‘Tieners roken en drinken vaker bij ouderlijke afwezigheid op jonge leeftijd’

Onderzoekers van de University College London onderzochten data uit de UK Millennium Cohort Study. Hiervoor werden gezondheidsgegevens gebruikt van bijna 19.000 kinderen die werden geboren tussen 2000 en 2002.

Gedurende verschillende momenten in hun leven werden de kinderen en hun ouders ondervraagd door middel van enquêtes.
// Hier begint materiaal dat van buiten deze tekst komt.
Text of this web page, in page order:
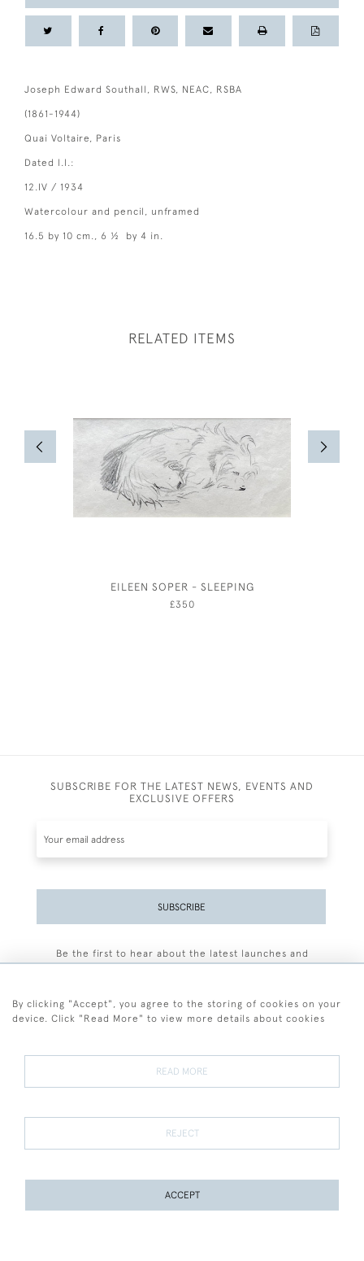
Joseph Edward Southall, RWS, NEAC, RSBA
(1861-1944)
Quai Voltaire, Paris
Dated l.l.:
12.IV / 1934
Watercolour and pencil, unframed
16.5 by 10 cm., 6 ½ by 4 in.
RELATED ITEMS
EILEEN SOPER - SLEEPING
£350
SUBSCRIBE FOR THE LATEST NEWS, EVENTS AND
EXCLUSIVE OFFERS
SUBSCRIBE
Be the first to hear about the latest launches and
Terms and Conditions
Terms of Sale Privacy Policy Cookies
By clicking "Accept", you agree to the storing of cookies on your
device. Click "Read More" to view more details about cookies
READ MORE
REJECT
ACCEPT
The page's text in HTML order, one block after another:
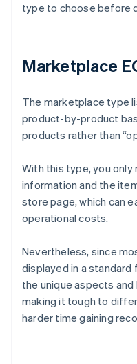
type to choose before
Marketplace
The marketplace type
product-by-product
products rather than
With this type, you only
information and the
store page, which can
operational costs.
Nevertheless, since
displayed in a
the unique aspects
making it tough to
harder time gaining
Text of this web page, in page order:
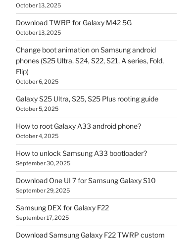
October 13, 2025
Download TWRP for Galaxy M42 5G
October 13, 2025
Change boot animation on Samsung android
phones (S25 Ultra, S24, S22, S21, A series, Fold,
Flip)
October 6, 2025
Galaxy S25 Ultra, S25, S25 Plus rooting guide
October 5, 2025
How to root Galaxy A33 android phone?
October 4, 2025
How to unlock Samsung A33 bootloader?
September 30, 2025
Download One UI 7 for Samsung Galaxy S10
September 29, 2025
Samsung DEX for Galaxy F22
September 17, 2025
Download Samsung Galaxy F22 TWRP custom
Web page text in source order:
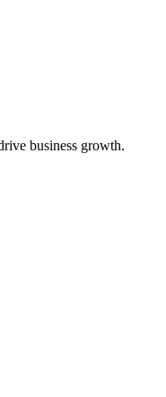
business growth.
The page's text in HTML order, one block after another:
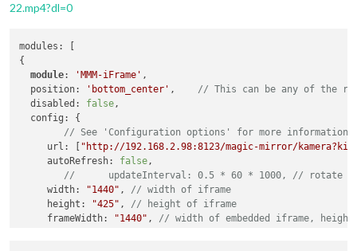
22.mp4?dl=0
modules: [
{
module: 'MMM-iFrame' ,
  position:
'bottom_center'
// This can be any of the
  disabled:
false ,
  config: {
// See 'Configuration options' for more information.
     url: [
"http://192.168.2.98:8123/magic-mirror/
     autoRefresh:
false ,
//	updateInterval: 0.5 * 60 * 1000, // rotate
     width:
"1440" , // width of iframe
     height:
"425" , // height of iframe
     frameWidth:
"1440" , // width of embedded iframe,
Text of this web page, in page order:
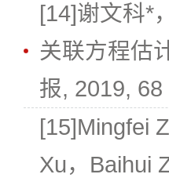
[14]谢文科*
关联方程估
报, 2019, 68
[15]Mingfei
Xu，Baihui
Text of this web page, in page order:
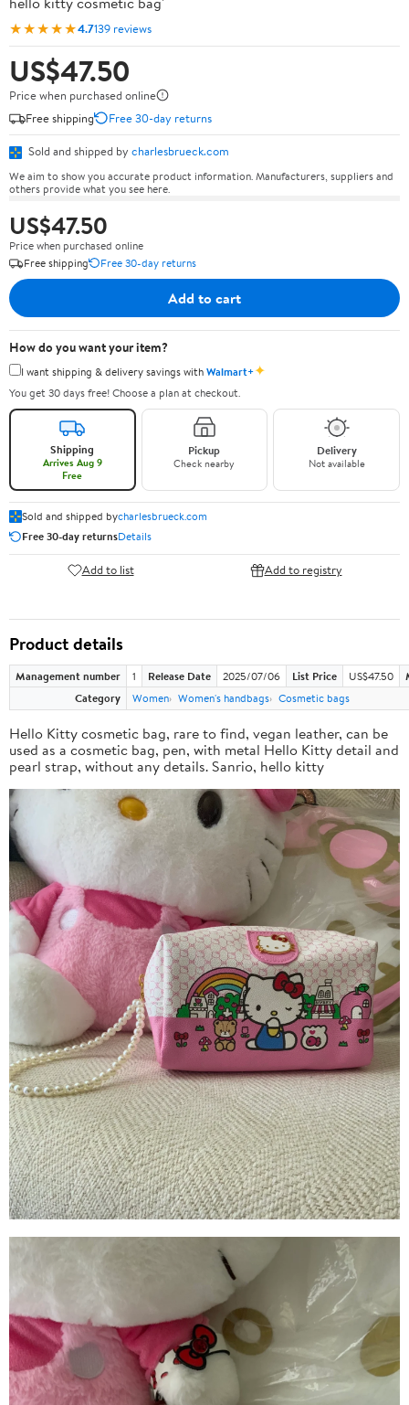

Tijdens het elfde levensjaar kregen alle kinderen de vraag of zij ooit hadden gerookt of alcohol hadden gedronken.

Ouderlijke afwezigheid werd gedefinieerd als het ‘verlies’ van een ouder door dood of een scheiding op een leeftijd van zeven jaar of jonger. Dit was bij een op de vier kinderen het geval. Binnen deze groep kwamen kinderen 2,5 keer zo vaak in aanraking met roken voor hun elfde levensjaar.

Ook werd een stijging van 46 procent geconstateerd van het aantal kinderen dat voor die leeftijd alcohol had geconsumeerd.


Cijfers

Zowel het nuttigen van alcohol als roken verschilde als er gekeken werd naar het opleidingsniveau van de ouders, geboortegewicht en de leeftijd van de moeder bij de geboorte.

De onderzoekers benadrukken dat het om een observationele studie gaat waarbij geen direct verband tussen oorzaak en gevolg aangetoond kan worden. Toch vinden de onderzoekers dat de studie benadrukt dat gewoonten die op een vroege leeftijd worden aangeleerd vaak het gedrag op latere leeftijd bepalen.

Onderzoeker Rebecca Lacey denkt dat kinderen uit gebroken gezinnen extra steun nodig hebben. “Sommige kinderen beginnen mogelijk aan roken en drinken om zo met hun gevoelens om te kunnen gaan.”

De resultaten van het onderzoek zijn gepubliceerd in Archives of Disease in Childhood.